NEW MEDICARE LAW COULD BE BONANZA FOR EMPLOYERS, HURT RETIREES
Large companies that provide health benefits to retired employees likely will post big earnings gains as a result of the employer-subsidy provision in the new Medicare law, the Wall Street Journal reported Jan. 9. A closer look at the employer subsidy reveals that it may do less to preserve retiree benefits and more to fatten employers' profits. Right now, employers can deduct their contribution to retiree health as a business deduction—a tax benefit that is left unchanged.
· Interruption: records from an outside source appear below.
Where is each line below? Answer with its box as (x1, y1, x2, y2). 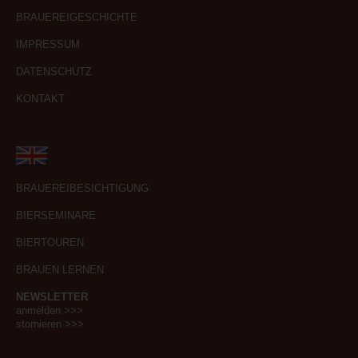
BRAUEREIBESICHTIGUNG (16, 182, 149, 195)
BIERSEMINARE (16, 209, 96, 222)
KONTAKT (16, 93, 65, 105)
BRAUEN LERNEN (16, 264, 104, 276)
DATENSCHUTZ (16, 66, 92, 78)
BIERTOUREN (16, 237, 84, 249)
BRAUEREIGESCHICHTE (16, 11, 137, 24)
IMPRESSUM (16, 38, 80, 51)
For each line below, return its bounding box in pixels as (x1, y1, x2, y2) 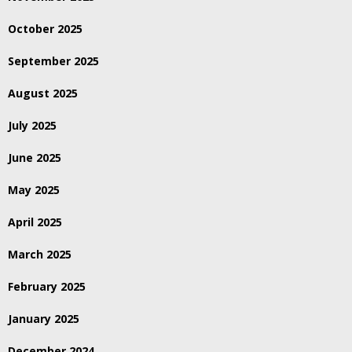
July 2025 (8, 118, 57, 134)
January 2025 (8, 311, 79, 327)
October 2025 (8, 21, 82, 37)
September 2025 (8, 53, 99, 69)
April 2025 (8, 214, 62, 230)
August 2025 (8, 86, 78, 101)
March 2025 (8, 247, 71, 262)
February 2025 (8, 279, 86, 295)
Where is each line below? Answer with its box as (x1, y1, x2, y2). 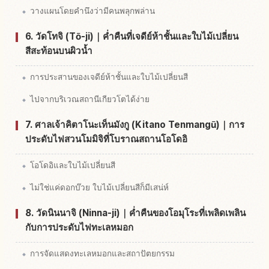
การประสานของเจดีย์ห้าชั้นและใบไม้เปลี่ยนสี (30, 71, 188, 82)
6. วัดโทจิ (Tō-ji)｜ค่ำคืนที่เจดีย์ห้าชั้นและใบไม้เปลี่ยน (25, 30, 238, 42)
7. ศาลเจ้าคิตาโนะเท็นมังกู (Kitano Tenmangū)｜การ (25, 118, 244, 130)
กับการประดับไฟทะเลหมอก (25, 221, 133, 233)
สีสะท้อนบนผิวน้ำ (25, 44, 92, 56)
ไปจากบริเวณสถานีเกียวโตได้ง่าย (30, 94, 150, 104)
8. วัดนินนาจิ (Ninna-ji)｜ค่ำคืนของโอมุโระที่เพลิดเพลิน (25, 207, 246, 219)
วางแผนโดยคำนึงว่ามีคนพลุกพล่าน (30, 5, 155, 16)
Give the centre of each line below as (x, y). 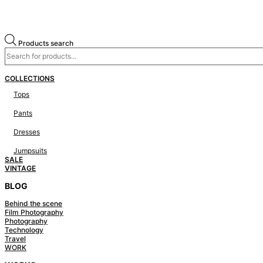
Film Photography (34, 213)
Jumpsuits (30, 150)
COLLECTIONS (30, 78)
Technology (24, 230)
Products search (46, 43)
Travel (15, 239)
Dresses (27, 131)
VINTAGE (20, 168)
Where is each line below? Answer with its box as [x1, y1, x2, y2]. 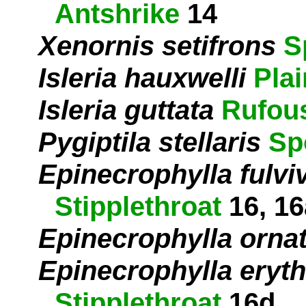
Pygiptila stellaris [38, 126, 261, 158]
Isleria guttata [38, 94, 214, 126]
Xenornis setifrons [38, 30, 276, 62]
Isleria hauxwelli [38, 62, 246, 94]
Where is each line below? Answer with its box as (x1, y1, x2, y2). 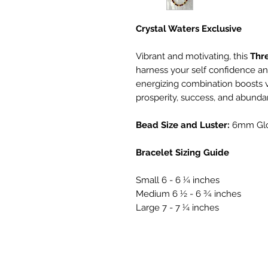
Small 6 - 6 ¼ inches (136, 175, 220, 186)
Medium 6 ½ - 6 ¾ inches (136, 188, 241, 200)
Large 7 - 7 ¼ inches (136, 202, 219, 214)
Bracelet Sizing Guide (136, 147, 229, 159)
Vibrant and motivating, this (136, 51, 250, 62)
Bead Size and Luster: (136, 120, 232, 131)
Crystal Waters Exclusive (136, 23, 242, 35)
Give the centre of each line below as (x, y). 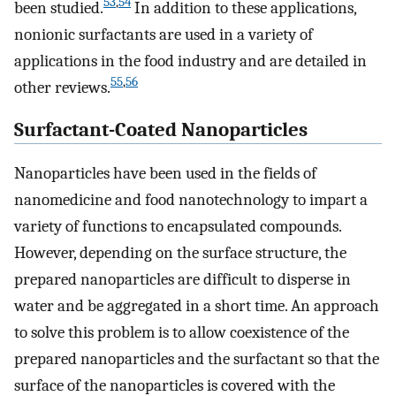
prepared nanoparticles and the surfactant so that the (197, 359)
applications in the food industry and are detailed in (190, 61)
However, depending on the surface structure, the (180, 253)
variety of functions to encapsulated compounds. (178, 227)
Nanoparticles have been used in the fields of (165, 174)
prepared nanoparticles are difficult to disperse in (183, 280)
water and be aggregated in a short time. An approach (197, 306)
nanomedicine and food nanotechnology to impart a (191, 200)

Under the new law, the federal government will begin to provide additional tax-free subsidies for companies in 2006. These subsidies will cover 28 percent of the cost of prescriptions that exceed $250 for each retiree who does not join the new Medicare prescription plan but remains in the employer's plan. The companies can receive as much as $1,330 for each retiree that year. (The dollar figures will be adjusted in subsequent years to reflect increases in the cost of drugs.) These tax-free subsidies will be significant for companies with large numbers of retirees who qualify for Medicare because prescription drug costs account for a large part of their retiree health benefit costs. But a little-noticed provision in the Medicare law allows companies to collect subsidies based on both employer and employee contributions toward prescription drug costs. Employers will be able to reduce their contributions and shift more costs to retirees without a corresponding reduction in their subsidies, since the total cost of the coverage will remain the same. Retirees will then be expected to pick up the balance. By reducing their contributions to roughly 40 percent to 50 percent of total costs—equal to the subsidy plus tax deductions—private employers will be able to offer nominal drug benefits for free. By further slashing contributions and shifting more costs to retirees, corporations can pocket subsidy dollars as profit, according to the Journal. Benefits consultants have begun to develop employer-sponsored prescription drug coverage plans that will allow companies to shift more of the cost to retirees.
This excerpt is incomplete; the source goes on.